According to the accounts, RSA undertook a strategic review that produced a three-year business plan out to 2017. “The plan is designed to restore profitability and generate acceptable returns on capital for the group and its shareholders.”

While the losses incurred by RSA in Ireland last year were substantial, they did at least represent a reduction on the €234.7 million deficit posted in 2013.

Net premiums written reduced to €346.6 million from €365.1 million a year earlier. Its realised investment income reduced by €22.4 million due to a fall in dividend income from subsidiaries, and lower corporate and sovereign bond yields.

Claims incurred fell by 22 per cent to €394.7 million due a reduction in the strengthening of prior year reserves.

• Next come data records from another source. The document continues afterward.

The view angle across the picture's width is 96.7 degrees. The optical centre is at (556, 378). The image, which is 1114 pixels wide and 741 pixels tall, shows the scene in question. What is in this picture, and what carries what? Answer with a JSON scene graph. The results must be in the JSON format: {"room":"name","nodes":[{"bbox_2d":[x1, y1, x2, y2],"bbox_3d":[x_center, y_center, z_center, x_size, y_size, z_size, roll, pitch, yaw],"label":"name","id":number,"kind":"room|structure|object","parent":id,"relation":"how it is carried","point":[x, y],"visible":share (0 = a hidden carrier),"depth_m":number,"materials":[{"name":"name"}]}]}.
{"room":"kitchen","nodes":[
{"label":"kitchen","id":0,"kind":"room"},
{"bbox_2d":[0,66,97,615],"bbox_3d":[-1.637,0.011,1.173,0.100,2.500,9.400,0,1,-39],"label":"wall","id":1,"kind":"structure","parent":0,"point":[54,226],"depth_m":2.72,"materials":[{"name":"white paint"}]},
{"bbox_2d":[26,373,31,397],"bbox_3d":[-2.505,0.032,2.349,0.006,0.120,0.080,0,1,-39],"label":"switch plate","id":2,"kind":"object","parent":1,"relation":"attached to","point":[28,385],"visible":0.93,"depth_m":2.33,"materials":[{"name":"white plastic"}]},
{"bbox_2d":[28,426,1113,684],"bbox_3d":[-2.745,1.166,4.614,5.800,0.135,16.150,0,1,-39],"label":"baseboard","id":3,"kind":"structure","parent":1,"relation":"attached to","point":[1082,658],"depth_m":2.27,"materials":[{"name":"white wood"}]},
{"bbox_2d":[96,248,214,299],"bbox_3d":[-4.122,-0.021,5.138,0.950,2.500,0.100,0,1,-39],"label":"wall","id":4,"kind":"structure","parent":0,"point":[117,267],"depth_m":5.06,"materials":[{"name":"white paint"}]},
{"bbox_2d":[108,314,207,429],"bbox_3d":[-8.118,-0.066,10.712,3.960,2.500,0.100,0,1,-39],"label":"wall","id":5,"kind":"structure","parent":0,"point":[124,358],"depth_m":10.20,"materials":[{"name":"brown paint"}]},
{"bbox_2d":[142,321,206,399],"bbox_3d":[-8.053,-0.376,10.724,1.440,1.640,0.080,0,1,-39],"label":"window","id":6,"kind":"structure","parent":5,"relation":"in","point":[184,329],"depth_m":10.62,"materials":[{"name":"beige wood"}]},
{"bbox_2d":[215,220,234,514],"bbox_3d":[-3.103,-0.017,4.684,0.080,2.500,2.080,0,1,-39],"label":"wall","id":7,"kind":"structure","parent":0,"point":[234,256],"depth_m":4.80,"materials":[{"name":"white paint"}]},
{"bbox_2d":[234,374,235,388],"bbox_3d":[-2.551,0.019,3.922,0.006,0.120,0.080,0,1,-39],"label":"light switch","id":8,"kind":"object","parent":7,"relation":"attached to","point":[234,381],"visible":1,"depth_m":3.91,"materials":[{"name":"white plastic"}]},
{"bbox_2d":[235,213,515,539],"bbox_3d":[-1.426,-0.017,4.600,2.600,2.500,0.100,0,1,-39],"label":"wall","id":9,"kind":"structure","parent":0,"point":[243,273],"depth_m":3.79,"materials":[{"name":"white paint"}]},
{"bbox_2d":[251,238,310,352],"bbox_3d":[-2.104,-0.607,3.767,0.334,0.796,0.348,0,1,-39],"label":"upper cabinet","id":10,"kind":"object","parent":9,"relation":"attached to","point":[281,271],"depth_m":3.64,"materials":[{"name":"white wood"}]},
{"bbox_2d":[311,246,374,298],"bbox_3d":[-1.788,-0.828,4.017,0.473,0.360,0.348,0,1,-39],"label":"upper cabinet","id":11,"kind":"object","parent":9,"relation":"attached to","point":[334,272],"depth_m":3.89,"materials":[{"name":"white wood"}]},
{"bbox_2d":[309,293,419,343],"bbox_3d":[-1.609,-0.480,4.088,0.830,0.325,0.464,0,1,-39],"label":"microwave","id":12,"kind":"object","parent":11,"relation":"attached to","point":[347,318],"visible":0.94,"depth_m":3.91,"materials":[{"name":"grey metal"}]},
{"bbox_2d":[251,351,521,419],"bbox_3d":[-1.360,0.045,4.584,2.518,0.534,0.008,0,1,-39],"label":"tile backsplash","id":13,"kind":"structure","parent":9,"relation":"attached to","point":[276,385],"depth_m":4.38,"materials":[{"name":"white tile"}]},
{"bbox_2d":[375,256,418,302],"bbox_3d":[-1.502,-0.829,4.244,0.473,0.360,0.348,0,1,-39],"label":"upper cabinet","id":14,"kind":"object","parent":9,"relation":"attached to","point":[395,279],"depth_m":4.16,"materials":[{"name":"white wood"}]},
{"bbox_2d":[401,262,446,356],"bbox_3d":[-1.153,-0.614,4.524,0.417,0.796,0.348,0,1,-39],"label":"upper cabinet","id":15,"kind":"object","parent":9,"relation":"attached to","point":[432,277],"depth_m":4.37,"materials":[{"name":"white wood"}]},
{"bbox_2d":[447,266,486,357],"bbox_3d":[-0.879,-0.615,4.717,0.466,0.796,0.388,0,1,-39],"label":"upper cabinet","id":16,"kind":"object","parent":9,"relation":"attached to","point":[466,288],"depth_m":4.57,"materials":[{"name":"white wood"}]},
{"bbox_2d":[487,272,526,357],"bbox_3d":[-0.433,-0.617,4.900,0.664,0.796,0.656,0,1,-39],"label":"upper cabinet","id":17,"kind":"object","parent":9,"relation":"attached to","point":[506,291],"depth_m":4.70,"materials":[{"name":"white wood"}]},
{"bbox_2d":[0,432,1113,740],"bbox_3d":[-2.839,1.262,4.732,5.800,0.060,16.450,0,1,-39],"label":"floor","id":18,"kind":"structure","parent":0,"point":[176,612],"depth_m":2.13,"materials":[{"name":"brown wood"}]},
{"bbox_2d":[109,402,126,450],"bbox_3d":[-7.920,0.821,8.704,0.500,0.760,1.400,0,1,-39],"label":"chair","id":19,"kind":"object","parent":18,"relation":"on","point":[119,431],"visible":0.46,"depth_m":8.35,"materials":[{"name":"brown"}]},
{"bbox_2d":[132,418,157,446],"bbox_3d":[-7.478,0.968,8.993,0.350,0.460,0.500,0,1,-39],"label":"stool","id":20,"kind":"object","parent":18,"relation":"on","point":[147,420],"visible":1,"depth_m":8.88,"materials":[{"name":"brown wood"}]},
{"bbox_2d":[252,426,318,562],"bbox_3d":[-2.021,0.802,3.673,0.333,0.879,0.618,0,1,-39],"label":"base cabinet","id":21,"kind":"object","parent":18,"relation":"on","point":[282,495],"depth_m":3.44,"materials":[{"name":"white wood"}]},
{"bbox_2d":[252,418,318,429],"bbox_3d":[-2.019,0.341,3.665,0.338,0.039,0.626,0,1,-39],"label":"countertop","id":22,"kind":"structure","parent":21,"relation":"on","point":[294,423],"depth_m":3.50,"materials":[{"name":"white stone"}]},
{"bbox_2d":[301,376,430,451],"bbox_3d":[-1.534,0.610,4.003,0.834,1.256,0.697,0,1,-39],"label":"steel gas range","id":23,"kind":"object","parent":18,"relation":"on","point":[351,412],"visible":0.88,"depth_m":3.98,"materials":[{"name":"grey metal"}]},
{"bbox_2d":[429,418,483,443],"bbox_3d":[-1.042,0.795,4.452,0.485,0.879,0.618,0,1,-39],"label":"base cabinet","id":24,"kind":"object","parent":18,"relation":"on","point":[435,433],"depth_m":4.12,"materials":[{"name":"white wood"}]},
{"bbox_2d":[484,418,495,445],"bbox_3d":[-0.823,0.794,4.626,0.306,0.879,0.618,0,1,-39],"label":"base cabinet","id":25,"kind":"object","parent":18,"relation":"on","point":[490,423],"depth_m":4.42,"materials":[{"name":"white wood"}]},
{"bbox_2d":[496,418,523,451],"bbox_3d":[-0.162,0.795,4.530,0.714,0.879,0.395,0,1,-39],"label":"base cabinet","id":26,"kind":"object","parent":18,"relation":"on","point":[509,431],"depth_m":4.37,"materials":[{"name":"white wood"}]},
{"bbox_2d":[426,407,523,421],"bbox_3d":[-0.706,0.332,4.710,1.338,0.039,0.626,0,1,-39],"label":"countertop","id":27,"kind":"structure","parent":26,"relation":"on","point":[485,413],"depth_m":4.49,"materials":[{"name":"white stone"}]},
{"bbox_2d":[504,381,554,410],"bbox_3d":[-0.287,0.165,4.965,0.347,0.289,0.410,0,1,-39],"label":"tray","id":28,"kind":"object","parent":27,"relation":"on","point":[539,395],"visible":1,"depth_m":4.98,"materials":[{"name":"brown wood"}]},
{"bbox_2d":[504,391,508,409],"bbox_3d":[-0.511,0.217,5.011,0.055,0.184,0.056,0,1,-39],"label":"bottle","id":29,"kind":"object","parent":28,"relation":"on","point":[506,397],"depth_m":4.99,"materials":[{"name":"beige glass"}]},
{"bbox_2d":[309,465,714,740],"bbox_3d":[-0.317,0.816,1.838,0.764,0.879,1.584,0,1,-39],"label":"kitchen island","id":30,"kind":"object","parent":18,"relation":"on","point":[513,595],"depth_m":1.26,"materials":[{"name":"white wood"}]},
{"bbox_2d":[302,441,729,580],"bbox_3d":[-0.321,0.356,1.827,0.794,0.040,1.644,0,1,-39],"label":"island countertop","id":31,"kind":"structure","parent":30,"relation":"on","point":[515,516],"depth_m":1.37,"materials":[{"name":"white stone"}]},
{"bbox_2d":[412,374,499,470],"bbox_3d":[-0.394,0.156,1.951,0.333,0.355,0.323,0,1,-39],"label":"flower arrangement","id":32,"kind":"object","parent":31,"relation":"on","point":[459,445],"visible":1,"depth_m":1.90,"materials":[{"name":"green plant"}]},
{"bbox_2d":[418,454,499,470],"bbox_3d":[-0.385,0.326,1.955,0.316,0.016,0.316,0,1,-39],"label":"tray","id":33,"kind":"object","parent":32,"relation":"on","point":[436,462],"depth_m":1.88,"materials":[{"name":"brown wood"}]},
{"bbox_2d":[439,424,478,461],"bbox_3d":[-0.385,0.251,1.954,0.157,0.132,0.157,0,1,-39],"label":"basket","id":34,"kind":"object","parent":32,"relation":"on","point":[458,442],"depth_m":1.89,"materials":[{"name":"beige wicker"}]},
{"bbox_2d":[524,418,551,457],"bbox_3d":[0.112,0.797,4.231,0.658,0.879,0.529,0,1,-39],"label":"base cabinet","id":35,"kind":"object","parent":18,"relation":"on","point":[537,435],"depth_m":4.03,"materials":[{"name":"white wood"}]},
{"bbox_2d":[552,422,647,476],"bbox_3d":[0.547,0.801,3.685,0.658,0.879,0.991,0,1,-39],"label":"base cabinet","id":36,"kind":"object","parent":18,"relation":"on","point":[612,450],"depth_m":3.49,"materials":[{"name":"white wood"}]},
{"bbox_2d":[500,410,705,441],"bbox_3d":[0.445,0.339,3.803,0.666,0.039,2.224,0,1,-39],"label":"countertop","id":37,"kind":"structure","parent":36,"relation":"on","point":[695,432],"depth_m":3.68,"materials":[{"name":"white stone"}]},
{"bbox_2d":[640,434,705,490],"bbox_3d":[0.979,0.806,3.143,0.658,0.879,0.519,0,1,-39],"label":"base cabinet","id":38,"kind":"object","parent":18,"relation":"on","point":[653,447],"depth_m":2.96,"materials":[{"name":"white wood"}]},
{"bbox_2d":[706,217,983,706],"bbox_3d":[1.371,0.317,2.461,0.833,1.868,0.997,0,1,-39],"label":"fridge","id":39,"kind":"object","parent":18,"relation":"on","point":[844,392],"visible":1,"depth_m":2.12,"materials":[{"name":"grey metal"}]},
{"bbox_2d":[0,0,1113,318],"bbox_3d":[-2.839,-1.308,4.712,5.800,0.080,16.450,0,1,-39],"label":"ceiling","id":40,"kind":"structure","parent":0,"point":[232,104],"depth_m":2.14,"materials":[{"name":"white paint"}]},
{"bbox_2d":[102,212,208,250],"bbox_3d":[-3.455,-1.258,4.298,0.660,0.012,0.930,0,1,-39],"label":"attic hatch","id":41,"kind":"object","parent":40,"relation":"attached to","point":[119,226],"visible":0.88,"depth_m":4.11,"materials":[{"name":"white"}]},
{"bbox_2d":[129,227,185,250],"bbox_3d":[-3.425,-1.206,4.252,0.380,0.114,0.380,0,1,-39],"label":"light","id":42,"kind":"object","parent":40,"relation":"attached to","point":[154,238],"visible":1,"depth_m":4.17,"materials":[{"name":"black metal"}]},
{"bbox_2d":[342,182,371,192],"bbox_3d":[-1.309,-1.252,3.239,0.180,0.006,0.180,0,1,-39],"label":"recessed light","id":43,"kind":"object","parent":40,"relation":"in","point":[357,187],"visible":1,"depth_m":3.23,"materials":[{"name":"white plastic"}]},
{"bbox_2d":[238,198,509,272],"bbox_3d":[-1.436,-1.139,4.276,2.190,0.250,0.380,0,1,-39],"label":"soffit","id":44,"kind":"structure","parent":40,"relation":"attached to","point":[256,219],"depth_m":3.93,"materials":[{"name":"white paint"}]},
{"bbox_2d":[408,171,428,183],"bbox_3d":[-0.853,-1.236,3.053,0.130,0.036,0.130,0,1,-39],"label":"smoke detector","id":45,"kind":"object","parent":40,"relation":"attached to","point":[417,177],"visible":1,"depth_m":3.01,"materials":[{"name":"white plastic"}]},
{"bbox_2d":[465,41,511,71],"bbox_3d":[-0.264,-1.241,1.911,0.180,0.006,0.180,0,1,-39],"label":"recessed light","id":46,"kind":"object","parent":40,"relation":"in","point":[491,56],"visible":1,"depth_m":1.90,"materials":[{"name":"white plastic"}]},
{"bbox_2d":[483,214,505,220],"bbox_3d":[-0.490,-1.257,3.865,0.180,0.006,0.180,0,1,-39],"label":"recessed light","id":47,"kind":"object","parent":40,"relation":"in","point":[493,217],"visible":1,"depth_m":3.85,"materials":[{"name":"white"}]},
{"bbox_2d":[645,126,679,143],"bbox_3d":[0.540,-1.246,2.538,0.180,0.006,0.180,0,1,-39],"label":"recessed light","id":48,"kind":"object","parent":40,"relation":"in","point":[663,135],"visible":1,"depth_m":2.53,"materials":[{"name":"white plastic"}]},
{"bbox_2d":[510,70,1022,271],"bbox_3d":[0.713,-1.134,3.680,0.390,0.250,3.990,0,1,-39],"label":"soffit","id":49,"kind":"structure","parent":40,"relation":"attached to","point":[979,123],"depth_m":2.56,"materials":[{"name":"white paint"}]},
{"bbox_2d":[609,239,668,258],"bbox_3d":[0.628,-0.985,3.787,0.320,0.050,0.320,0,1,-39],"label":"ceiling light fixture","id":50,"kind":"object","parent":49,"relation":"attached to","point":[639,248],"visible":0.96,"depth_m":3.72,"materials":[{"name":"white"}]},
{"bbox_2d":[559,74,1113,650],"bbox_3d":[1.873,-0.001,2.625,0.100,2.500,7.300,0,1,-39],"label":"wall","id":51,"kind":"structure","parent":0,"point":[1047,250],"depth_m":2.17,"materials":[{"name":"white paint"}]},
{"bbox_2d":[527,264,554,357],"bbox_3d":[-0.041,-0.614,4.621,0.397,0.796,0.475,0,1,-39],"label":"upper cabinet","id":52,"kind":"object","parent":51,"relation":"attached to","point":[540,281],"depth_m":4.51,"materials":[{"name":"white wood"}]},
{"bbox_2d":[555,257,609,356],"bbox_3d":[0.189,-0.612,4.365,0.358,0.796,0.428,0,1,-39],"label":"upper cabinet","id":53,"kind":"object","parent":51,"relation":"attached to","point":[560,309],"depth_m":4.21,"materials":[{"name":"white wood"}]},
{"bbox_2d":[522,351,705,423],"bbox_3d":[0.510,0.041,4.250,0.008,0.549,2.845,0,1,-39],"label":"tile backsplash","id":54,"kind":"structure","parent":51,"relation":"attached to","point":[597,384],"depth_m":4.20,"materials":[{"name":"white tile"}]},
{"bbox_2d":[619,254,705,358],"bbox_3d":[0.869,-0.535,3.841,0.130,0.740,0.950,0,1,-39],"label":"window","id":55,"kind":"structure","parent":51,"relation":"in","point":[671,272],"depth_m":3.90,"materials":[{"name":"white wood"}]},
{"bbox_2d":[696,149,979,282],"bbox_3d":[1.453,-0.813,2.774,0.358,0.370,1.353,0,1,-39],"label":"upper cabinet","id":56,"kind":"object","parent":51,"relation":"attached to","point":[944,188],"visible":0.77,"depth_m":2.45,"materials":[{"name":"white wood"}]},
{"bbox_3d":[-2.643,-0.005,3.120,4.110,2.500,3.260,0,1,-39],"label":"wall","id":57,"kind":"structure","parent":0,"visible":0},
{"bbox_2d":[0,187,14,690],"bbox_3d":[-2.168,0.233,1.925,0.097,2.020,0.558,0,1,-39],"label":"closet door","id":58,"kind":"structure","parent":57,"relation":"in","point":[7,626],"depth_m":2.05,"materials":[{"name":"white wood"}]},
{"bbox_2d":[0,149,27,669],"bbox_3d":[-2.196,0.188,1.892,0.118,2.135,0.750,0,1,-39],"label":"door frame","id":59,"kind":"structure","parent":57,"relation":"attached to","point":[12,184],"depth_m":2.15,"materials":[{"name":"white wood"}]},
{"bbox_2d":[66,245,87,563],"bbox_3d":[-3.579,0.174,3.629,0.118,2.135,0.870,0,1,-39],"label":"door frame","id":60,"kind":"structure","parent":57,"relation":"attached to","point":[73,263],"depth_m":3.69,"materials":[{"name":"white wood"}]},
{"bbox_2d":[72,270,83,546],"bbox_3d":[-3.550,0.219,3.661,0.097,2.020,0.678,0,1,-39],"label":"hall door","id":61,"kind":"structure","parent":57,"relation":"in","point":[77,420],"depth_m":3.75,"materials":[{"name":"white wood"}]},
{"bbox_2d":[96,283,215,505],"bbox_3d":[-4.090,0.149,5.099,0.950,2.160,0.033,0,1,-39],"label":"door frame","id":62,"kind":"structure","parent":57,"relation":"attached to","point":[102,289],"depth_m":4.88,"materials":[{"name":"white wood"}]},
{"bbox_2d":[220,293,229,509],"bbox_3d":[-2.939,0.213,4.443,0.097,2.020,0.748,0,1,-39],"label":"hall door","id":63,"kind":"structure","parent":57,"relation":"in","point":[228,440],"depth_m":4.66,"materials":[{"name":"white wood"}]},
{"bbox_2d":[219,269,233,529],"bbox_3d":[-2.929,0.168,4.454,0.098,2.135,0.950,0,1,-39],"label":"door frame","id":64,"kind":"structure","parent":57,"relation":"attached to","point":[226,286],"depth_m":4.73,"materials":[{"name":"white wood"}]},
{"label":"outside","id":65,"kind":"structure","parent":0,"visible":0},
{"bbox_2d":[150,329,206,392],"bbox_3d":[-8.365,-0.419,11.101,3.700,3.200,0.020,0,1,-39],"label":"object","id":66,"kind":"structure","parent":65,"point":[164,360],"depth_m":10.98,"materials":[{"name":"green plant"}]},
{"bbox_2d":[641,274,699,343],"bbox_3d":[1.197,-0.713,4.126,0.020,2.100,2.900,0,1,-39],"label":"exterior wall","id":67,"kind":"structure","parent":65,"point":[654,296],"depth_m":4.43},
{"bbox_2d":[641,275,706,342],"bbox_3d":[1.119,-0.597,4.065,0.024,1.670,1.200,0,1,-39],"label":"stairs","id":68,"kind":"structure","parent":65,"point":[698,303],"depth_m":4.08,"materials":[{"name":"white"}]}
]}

The company incurred exceptional costs of €48.8 million relating to restructuring, remediation and the impairment of intangible assets, and booked an actuarial loss of €21.3 million on its pension scheme.

Costs associated with its voluntary redundancy programme amounted to €12.4 million last year compared with €2 million in 2013. Staff numbers during the year reduced to 474 from 532 previously.

In terms of future developments, the directors state that the company would align with RSA group strategy, focusing on “core markets, of which Ireland is one, capital and balance sheet strengthening and performance improvement”.

Earlier this year, Mr Smith was granted an award of €1.25 million by the Employment Appeals Tribunal in his constructive dismissal case against RSA. In June, RSA said it would appeal the award to the High Court.